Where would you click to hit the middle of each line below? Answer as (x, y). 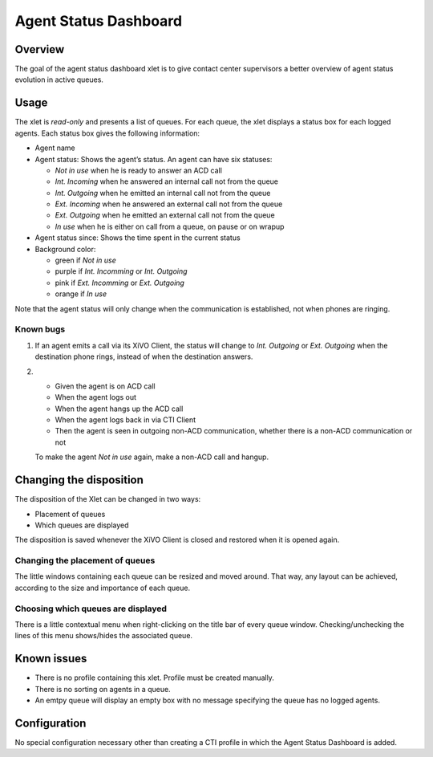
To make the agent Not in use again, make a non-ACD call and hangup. (152, 457)
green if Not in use (85, 260)
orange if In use (81, 294)
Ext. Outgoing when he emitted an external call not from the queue (165, 215)
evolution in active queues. (59, 79)
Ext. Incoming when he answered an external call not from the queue (169, 204)
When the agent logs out (95, 397)
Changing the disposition (79, 480)
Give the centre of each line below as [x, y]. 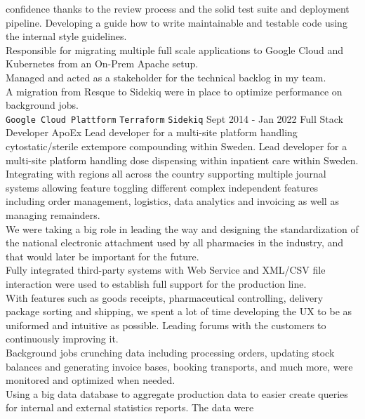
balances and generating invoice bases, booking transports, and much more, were [179, 366]
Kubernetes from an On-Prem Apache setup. [102, 64]
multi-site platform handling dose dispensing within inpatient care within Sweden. [182, 160]
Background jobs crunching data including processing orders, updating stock [170, 352]
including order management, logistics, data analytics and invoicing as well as [172, 201]
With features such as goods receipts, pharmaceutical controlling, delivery [165, 297]
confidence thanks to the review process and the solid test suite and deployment [178, 8]
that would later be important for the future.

_YOUR ASSIGNMENT:_ An exact copy is needed of the entries above, starting at the line that holds "Give the centre" and stopping at the line that holds "With features such", both kept; pictures stay out.

_ANSWER SECTION:_
Give the centre of each line below as [x, y]. 
balances and generating invoice bases, booking transports, and much more, were [179, 366]
Kubernetes from an On-Prem Apache setup. [102, 64]
multi-site platform handling dose dispensing within inpatient care within Sweden. [182, 160]
Background jobs crunching data including processing orders, updating stock [170, 352]
including order management, logistics, data analytics and invoicing as well as [172, 201]
With features such as goods receipts, pharmaceutical controlling, delivery [165, 297]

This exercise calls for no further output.